__Task to complete__
Report each line of the entries below that includes "wget".

__Supplied material__

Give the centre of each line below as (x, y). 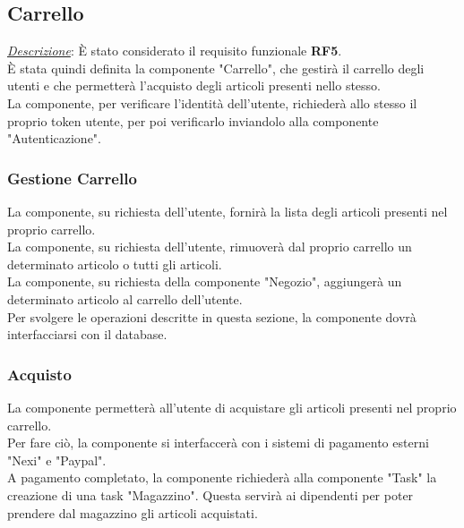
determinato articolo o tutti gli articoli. (115, 264)
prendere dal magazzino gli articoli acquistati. (133, 512)
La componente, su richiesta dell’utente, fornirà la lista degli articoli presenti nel (228, 211)
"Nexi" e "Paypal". (57, 460)
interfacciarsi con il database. (87, 334)
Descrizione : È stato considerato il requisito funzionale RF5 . (175, 51)
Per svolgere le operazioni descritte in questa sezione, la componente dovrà (212, 316)
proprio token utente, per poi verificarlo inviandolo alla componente (193, 120)
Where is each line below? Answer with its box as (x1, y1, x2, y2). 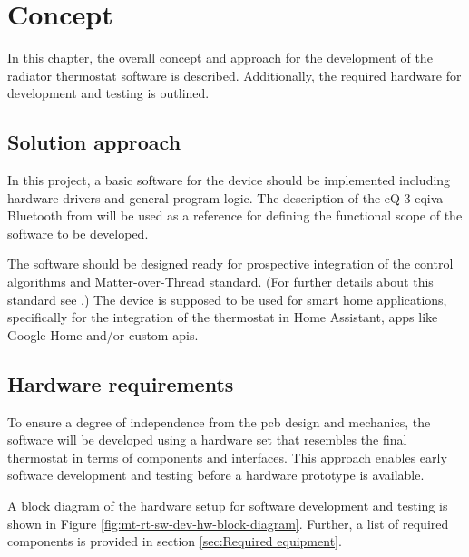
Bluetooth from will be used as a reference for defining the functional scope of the (7, 206, 463, 225)
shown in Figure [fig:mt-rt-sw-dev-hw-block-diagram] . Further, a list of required (7, 513, 449, 533)
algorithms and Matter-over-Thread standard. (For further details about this (7, 272, 434, 291)
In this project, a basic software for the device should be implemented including (7, 171, 451, 190)
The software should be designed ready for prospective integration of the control (7, 254, 454, 273)
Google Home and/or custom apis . (7, 325, 199, 344)
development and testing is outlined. (7, 83, 210, 103)
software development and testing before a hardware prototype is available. (7, 465, 425, 484)
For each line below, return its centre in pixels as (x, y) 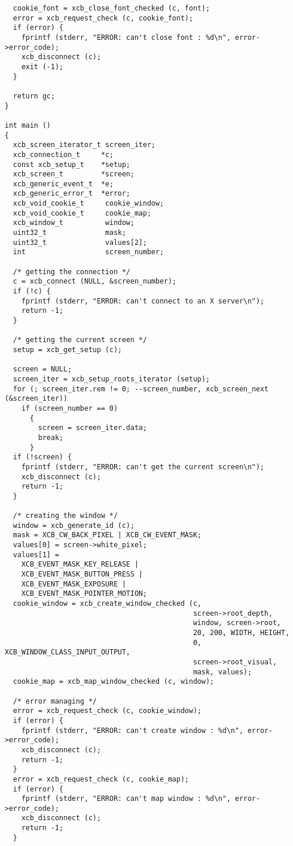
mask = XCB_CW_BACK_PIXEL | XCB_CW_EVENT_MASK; (107, 535)
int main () (28, 125)
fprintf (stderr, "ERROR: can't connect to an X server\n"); (143, 301)
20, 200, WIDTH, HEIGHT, (241, 633)
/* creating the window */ (66, 516)
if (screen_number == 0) (70, 408)
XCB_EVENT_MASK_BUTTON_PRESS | (82, 574)
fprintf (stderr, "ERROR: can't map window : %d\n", (126, 799)
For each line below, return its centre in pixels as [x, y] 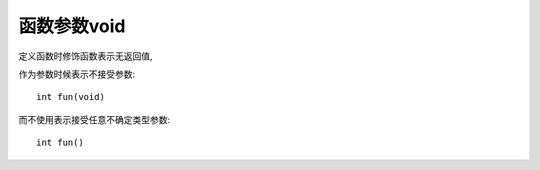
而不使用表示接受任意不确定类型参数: [94, 119]
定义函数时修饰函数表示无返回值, [86, 56]
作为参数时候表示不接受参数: [77, 74]
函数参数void [72, 26]
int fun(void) [70, 97]
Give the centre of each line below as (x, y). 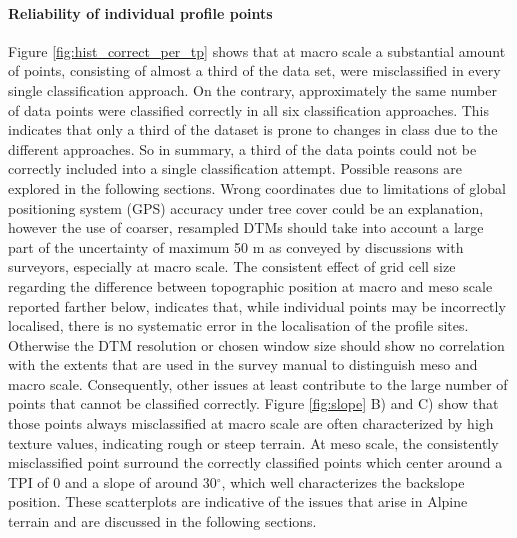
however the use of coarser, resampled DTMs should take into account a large (246, 227)
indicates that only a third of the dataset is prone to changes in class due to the (253, 129)
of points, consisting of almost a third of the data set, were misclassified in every (254, 70)
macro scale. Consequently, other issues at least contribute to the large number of (258, 383)
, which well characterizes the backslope (343, 481)
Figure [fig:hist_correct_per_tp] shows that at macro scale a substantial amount (257, 50)
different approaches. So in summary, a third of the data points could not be (242, 148)
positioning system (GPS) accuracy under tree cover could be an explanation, (246, 207)
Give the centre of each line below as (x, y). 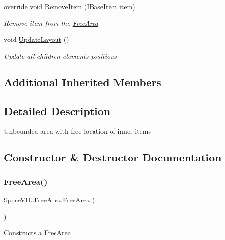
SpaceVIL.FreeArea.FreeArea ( (49, 199)
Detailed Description (57, 110)
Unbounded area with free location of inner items (77, 131)
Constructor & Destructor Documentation (113, 157)
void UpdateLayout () (37, 39)
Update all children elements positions (60, 55)
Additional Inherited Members (83, 82)
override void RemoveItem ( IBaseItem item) (70, 6)
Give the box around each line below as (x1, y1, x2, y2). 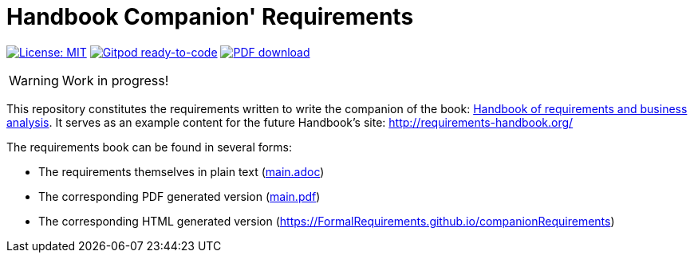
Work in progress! (61, 72, 169, 88)
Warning (9, 72, 59, 88)
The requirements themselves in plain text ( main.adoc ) (38, 164, 325, 179)
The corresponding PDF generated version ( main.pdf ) (38, 189, 321, 203)
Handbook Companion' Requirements (6, 3, 414, 30)
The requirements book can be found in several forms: (6, 139, 293, 154)
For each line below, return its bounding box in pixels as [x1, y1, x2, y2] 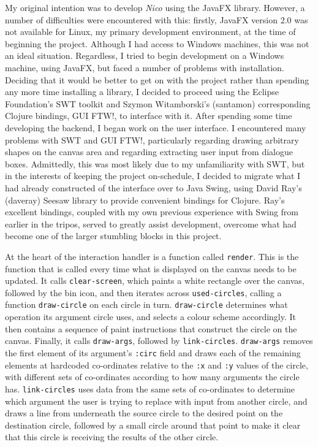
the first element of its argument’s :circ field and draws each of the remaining [5, 346, 301, 359]
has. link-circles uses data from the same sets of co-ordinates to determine [5, 382, 295, 395]
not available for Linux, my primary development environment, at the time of [5, 25, 296, 38]
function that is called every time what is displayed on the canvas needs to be [5, 262, 297, 275]
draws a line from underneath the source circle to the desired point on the [5, 407, 283, 419]
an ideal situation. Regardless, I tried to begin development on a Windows [5, 49, 284, 62]
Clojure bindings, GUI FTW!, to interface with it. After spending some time [5, 109, 292, 122]
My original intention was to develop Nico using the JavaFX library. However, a [5, 1, 305, 13]
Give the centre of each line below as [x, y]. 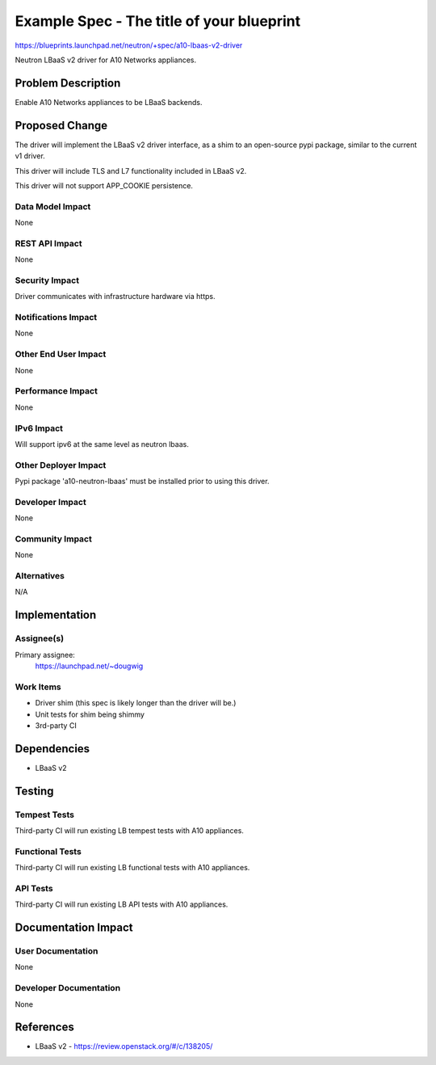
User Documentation [57, 951]
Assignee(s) [40, 638]
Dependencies [52, 749]
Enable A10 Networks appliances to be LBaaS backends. [109, 102]
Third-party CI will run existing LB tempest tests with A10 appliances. [129, 831]
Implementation [56, 615]
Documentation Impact [74, 928]
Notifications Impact [56, 318]
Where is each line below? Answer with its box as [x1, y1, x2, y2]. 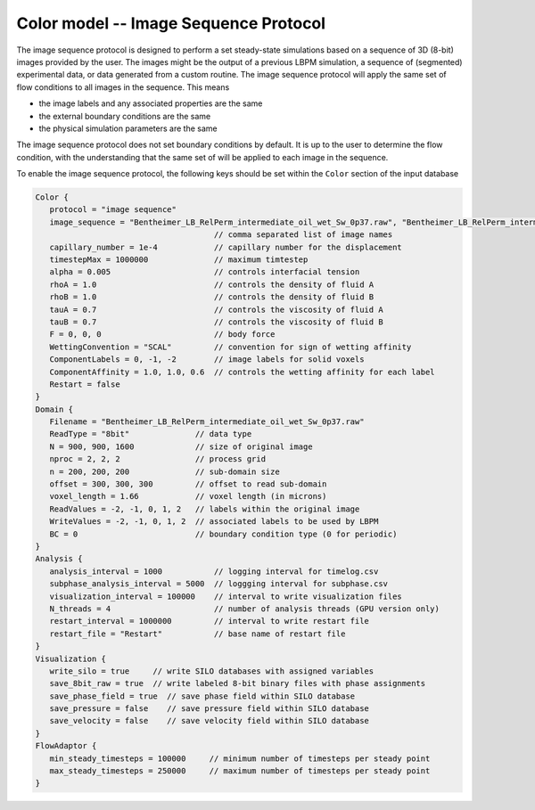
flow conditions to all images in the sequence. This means [16, 81, 230, 93]
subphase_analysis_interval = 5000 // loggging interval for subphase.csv [49, 579, 388, 589]
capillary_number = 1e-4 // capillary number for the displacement [49, 241, 403, 252]
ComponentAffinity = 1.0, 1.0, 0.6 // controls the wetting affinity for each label [49, 366, 436, 377]
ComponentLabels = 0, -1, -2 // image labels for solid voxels [49, 355, 365, 364]
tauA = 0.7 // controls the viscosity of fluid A [49, 304, 383, 315]
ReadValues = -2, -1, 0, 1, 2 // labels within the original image [49, 503, 360, 514]
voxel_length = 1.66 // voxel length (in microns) [49, 491, 327, 502]
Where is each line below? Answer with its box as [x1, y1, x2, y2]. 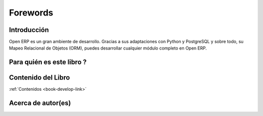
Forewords [9, 7, 54, 18]
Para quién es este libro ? [9, 58, 87, 66]
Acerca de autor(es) [9, 99, 71, 107]
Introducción [9, 26, 49, 34]
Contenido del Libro [9, 73, 70, 82]
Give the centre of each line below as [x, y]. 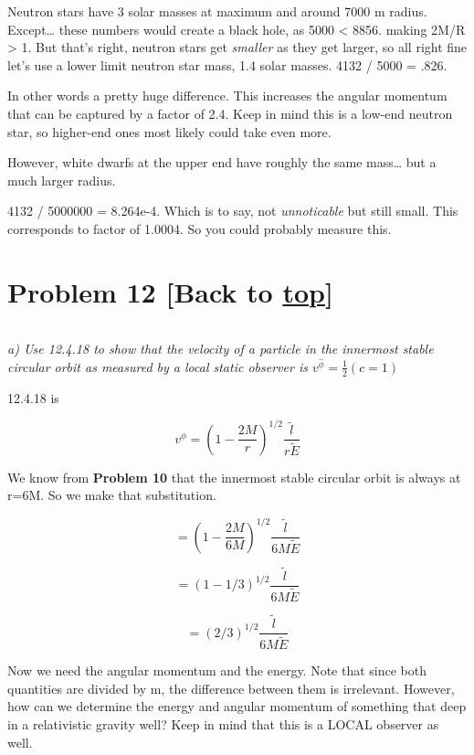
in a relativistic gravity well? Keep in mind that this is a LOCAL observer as [223, 723]
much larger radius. [62, 180]
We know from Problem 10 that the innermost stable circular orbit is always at [234, 477]
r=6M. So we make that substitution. [112, 495]
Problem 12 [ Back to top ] [170, 291]
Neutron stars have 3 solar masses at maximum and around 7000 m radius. [217, 11]
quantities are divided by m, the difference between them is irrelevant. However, [231, 688]
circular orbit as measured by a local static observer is [158, 366]
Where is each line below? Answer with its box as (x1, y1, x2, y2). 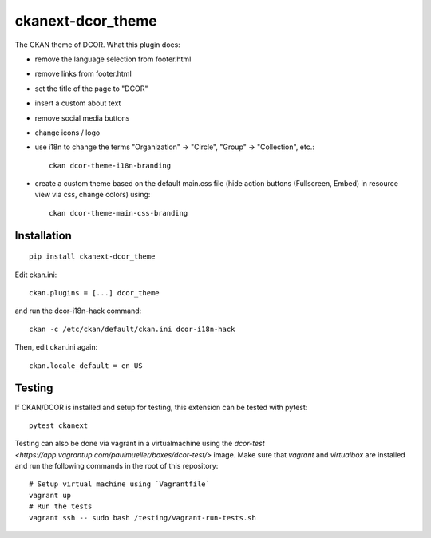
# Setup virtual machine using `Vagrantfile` (29, 480, 211, 489)
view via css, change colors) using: (34, 190, 151, 200)
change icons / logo (34, 128, 101, 137)
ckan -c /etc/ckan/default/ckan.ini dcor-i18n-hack (29, 324, 235, 334)
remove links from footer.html (34, 69, 132, 79)
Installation (14, 228, 72, 243)
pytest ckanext (29, 421, 89, 430)
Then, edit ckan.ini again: (14, 342, 98, 352)
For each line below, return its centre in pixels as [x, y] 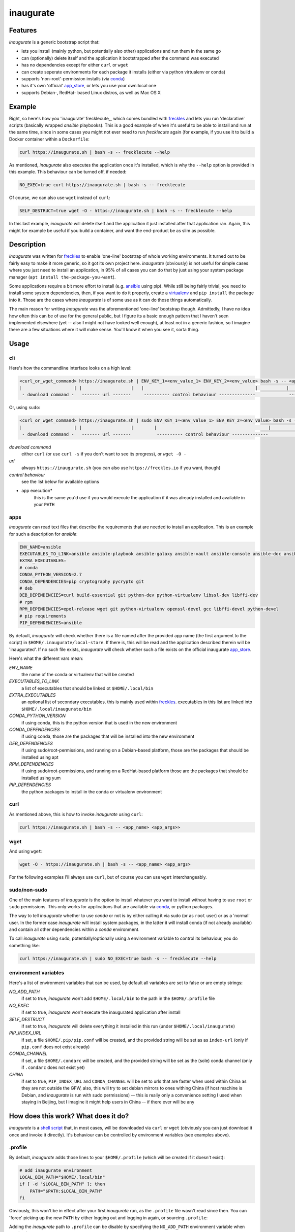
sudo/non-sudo [28, 890]
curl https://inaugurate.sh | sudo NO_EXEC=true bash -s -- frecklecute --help [118, 958]
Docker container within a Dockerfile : [49, 139]
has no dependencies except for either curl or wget [75, 65]
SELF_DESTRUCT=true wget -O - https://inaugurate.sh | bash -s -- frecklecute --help [126, 211]
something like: [25, 945]
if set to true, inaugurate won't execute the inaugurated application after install [101, 1012]
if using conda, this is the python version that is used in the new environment [99, 722]
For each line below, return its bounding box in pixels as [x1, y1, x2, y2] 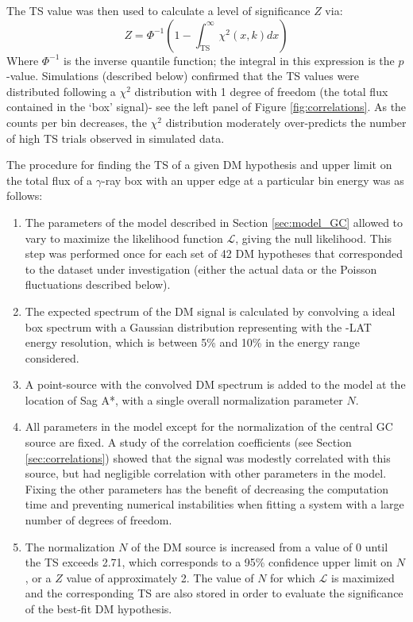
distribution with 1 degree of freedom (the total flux [134, 83, 388, 99]
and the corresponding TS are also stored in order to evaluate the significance [25, 585, 403, 601]
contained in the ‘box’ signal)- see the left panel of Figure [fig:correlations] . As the [6, 98, 407, 115]
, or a [25, 569, 52, 586]
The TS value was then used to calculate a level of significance [6, 2, 311, 18]
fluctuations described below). [25, 276, 171, 293]
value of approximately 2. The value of [66, 569, 254, 586]
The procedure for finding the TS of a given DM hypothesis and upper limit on [6, 156, 392, 173]
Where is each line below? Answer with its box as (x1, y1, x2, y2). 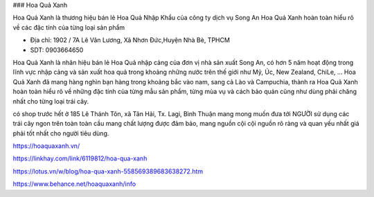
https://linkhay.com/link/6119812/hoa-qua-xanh (12, 154, 148, 162)
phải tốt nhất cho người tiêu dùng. (12, 129, 109, 138)
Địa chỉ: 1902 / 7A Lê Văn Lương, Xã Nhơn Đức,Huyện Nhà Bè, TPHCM (30, 36, 230, 44)
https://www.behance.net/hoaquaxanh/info (12, 180, 136, 188)
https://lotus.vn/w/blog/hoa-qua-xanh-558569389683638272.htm (12, 167, 204, 176)
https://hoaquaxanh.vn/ (12, 142, 80, 150)
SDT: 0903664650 (30, 46, 84, 54)
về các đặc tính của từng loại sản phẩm (12, 23, 125, 31)
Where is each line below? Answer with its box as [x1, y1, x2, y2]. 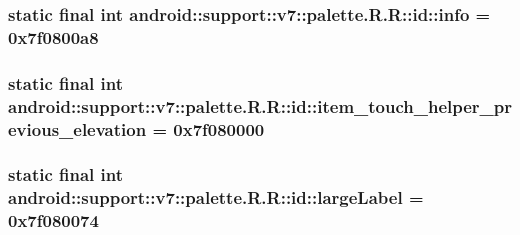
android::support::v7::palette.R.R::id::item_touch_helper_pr [8, 93, 513, 118]
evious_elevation [8, 116, 147, 141]
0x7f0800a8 [8, 24, 99, 49]
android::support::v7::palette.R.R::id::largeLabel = [8, 185, 424, 210]
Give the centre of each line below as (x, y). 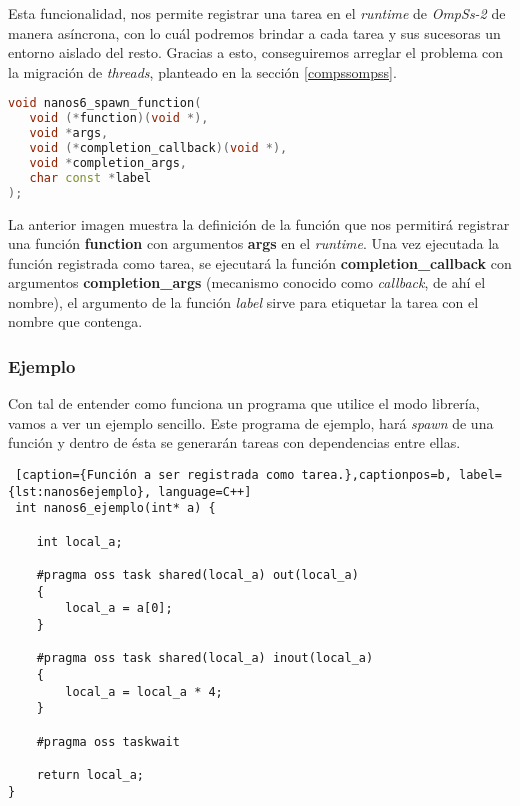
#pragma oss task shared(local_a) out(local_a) (197, 575)
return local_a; (90, 774)
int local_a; (79, 541)
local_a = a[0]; (119, 608)
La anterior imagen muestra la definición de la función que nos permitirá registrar (259, 223)
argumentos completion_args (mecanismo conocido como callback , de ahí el (247, 282)
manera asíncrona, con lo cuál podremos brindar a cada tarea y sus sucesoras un (254, 32)
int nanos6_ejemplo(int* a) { (115, 508)

__Result of the exercise__
has no dependencies except for either curl or wget [75, 65]
SELF_DESTRUCT=true wget -O - https://inaugurate.sh | bash -s -- frecklecute --help [126, 211]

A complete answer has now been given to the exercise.